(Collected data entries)
-.-.-

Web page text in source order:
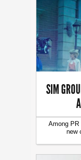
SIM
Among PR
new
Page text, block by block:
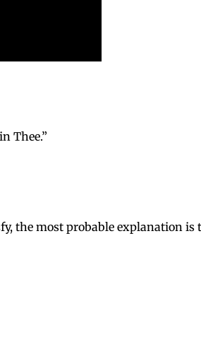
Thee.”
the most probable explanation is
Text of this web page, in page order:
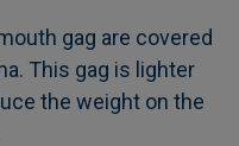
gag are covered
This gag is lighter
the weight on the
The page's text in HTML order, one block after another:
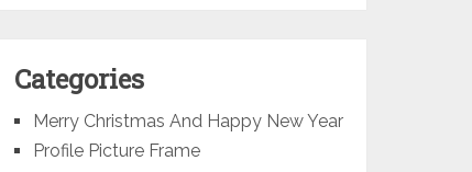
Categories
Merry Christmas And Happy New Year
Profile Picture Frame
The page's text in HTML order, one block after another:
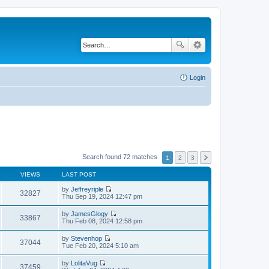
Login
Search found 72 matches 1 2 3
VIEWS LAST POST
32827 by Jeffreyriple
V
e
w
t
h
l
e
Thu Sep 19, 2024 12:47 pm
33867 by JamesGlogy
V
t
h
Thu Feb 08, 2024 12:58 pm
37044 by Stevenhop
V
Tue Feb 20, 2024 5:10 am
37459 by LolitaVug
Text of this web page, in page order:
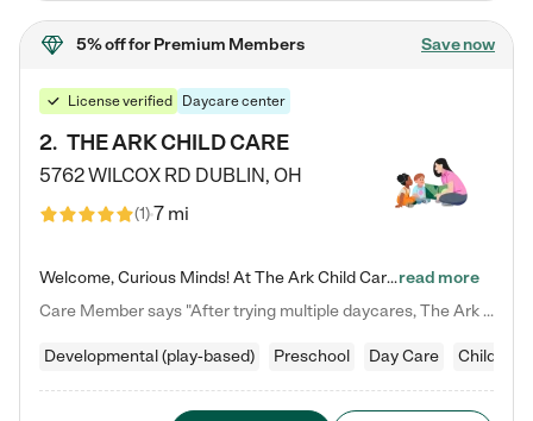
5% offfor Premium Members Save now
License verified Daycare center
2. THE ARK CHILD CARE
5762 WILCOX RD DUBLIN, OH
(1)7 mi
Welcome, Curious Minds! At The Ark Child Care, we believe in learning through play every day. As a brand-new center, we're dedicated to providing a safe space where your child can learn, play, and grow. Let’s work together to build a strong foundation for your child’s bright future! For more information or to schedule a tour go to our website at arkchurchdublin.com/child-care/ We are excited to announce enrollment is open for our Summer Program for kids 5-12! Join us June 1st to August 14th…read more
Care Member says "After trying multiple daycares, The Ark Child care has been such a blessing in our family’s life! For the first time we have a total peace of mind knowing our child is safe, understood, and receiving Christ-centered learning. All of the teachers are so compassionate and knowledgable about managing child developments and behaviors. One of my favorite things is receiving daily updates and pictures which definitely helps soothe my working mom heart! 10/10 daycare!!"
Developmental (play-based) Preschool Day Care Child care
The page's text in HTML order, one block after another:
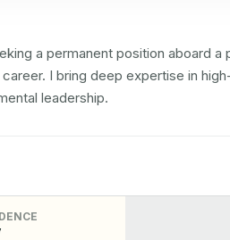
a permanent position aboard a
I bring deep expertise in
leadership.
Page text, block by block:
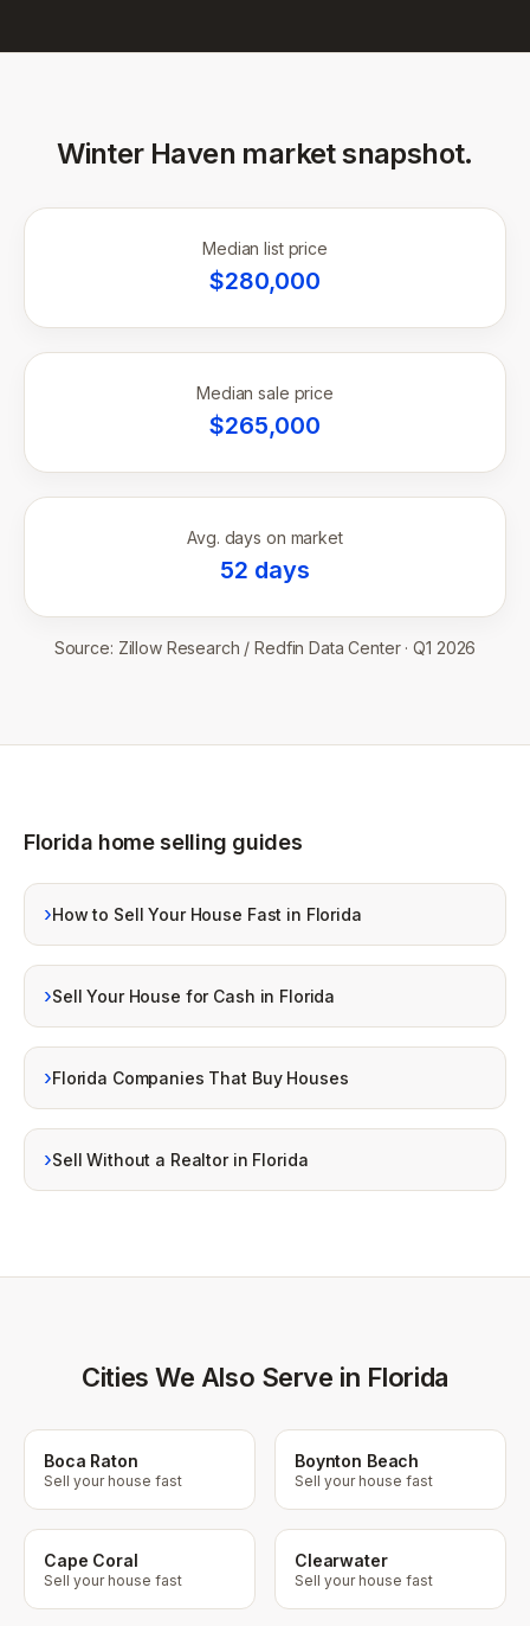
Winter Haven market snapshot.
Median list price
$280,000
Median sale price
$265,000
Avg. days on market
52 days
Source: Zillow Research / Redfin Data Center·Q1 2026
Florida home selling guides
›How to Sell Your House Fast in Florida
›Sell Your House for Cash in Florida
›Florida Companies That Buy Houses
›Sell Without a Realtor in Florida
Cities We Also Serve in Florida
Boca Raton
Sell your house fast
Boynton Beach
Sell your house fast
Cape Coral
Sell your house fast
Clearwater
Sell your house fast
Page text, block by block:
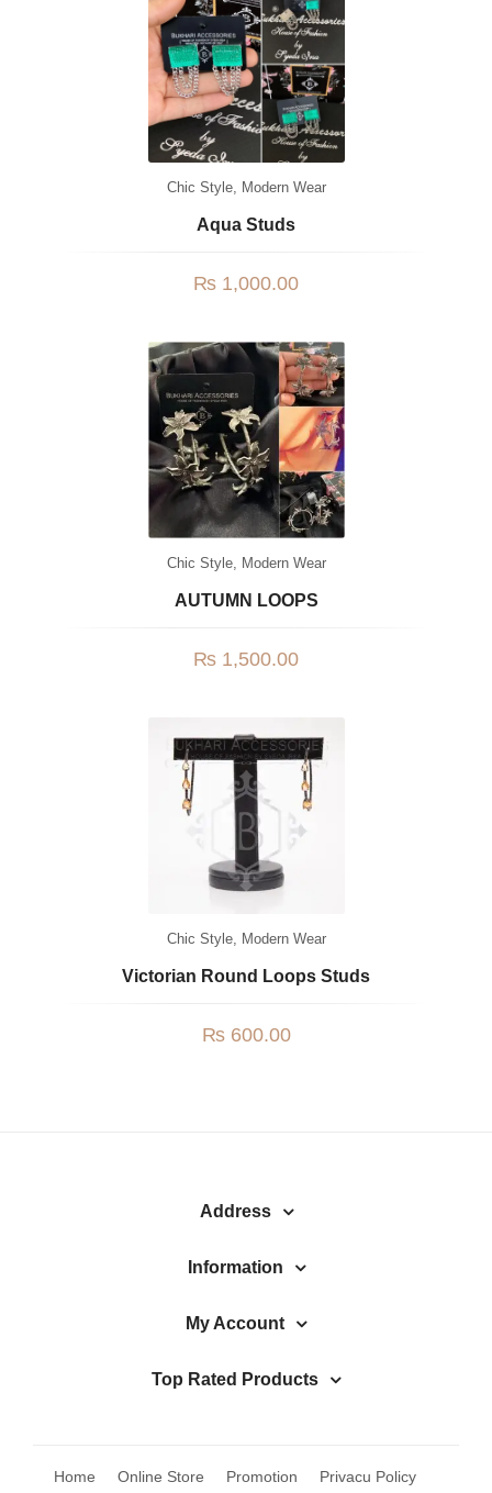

-.-.-

Output every entry above verbatim, but leave out the pictures.

Web page text in source order:
SIM
Among PR
new
Page text, block by block:
Thee.”
the most probable explanation is
Text of this web page, in page order:
gag are covered
This gag is lighter
the weight on the
The page's text in HTML order, one block after another:
Categories
Merry Christmas And Happy New Year
Profile Picture Frame
The page's text in HTML order, one block after another:
Login
Search found 72 matches 1 2 3
VIEWS LAST POST
32827 by Jeffreyriple
V
e
w
t
h
l
e
Thu Sep 19, 2024 12:47 pm
33867 by JamesGlogy
V
t
h
Thu Feb 08, 2024 12:58 pm
37044 by Stevenhop
V
Tue Feb 20, 2024 5:10 am
37459 by LolitaVug
Text of this web page, in page order:
5% offfor Premium Members Save now
License verified Daycare center
2. THE ARK CHILD CARE
5762 WILCOX RD DUBLIN, OH
(1)7 mi
Welcome, Curious Minds! At The Ark Child Care, we believe in learning through play every day. As a brand-new center, we're dedicated to providing a safe space where your child can learn, play, and grow. Let’s work together to build a strong foundation for your child’s bright future! For more information or to schedule a tour go to our website at arkchurchdublin.com/child-care/ We are excited to announce enrollment is open for our Summer Program for kids 5-12! Join us June 1st to August 14th…read more
Care Member says "After trying multiple daycares, The Ark Child care has been such a blessing in our family’s life! For the first time we have a total peace of mind knowing our child is safe, understood, and receiving Christ-centered learning. All of the teachers are so compassionate and knowledgable about managing child developments and behaviors. One of my favorite things is receiving daily updates and pictures which definitely helps soothe my working mom heart! 10/10 daycare!!"
Developmental (play-based) Preschool Day Care Child care
The page's text in HTML order, one block after another:
a permanent position aboard a
I bring deep expertise in
leadership.
Page text, block by block:
Winter Haven market snapshot.
Median list price
$280,000
Median sale price
$265,000
Avg. days on market
52 days
Source: Zillow Research / Redfin Data Center·Q1 2026
Florida home selling guides
›How to Sell Your House Fast in Florida
›Sell Your House for Cash in Florida
›Florida Companies That Buy Houses
›Sell Without a Realtor in Florida
Cities We Also Serve in Florida
Boca Raton
Sell your house fast
Boynton Beach
Sell your house fast
Cape Coral
Sell your house fast
Clearwater
Sell your house fast
Page text, block by block:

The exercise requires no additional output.